● **EXERCISE OBJECTIVE**
When you find the word "hypotheses" in a line of the entries, please copy the whole line.
______________________________
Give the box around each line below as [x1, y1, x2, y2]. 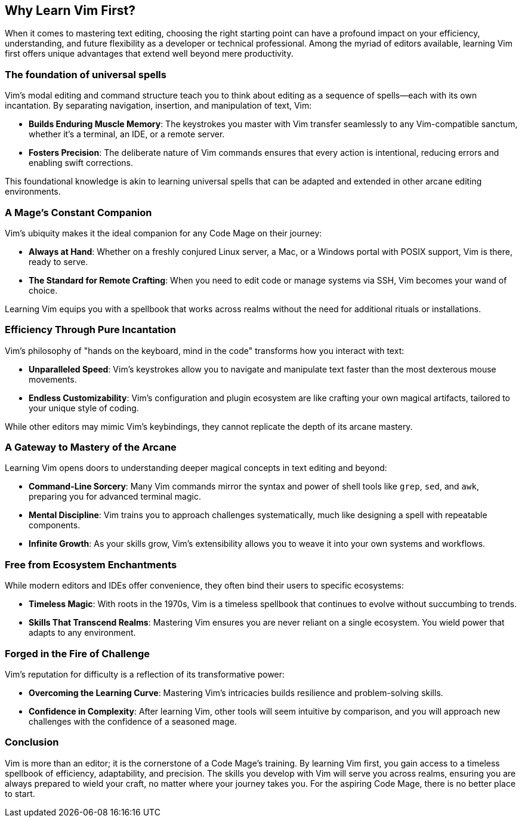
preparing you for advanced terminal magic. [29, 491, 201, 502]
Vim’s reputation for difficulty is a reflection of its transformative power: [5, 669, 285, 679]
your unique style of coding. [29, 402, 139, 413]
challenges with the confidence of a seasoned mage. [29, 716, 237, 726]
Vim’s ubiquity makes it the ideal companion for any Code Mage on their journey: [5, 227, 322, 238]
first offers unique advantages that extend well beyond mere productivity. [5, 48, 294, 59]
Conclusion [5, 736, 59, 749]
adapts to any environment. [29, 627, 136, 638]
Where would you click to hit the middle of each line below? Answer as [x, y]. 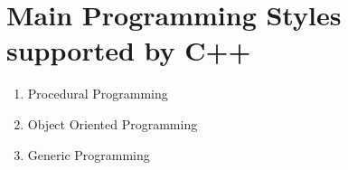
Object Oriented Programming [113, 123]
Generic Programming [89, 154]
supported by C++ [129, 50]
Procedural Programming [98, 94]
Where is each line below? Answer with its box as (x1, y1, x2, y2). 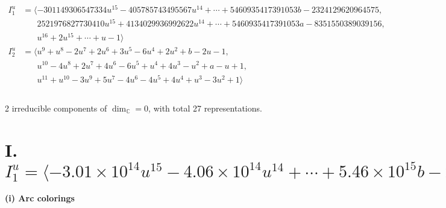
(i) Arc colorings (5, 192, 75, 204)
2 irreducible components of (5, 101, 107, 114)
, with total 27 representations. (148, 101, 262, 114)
______________________________
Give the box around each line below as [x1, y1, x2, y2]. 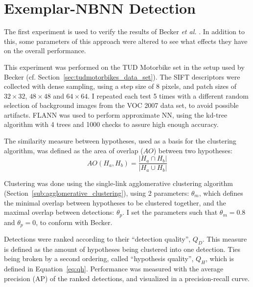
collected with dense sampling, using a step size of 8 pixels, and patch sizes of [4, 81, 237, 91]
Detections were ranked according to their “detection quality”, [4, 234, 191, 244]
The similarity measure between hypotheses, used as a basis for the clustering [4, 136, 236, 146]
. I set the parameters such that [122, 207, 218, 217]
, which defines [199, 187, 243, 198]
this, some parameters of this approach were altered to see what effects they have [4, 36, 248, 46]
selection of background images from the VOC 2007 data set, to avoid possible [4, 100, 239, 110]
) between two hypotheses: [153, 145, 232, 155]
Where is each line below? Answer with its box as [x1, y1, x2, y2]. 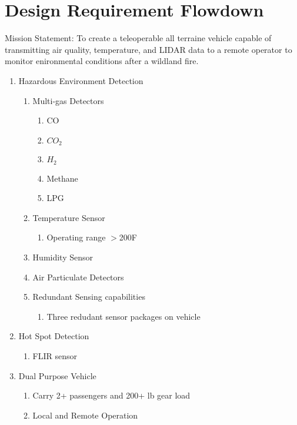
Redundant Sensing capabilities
______________________________
● **RESPONSE FOR THIS EXERCISE**
The similarity measure between hypotheses, used as a basis for the clustering [4, 136, 236, 146]
) between two hypotheses: [153, 145, 232, 155]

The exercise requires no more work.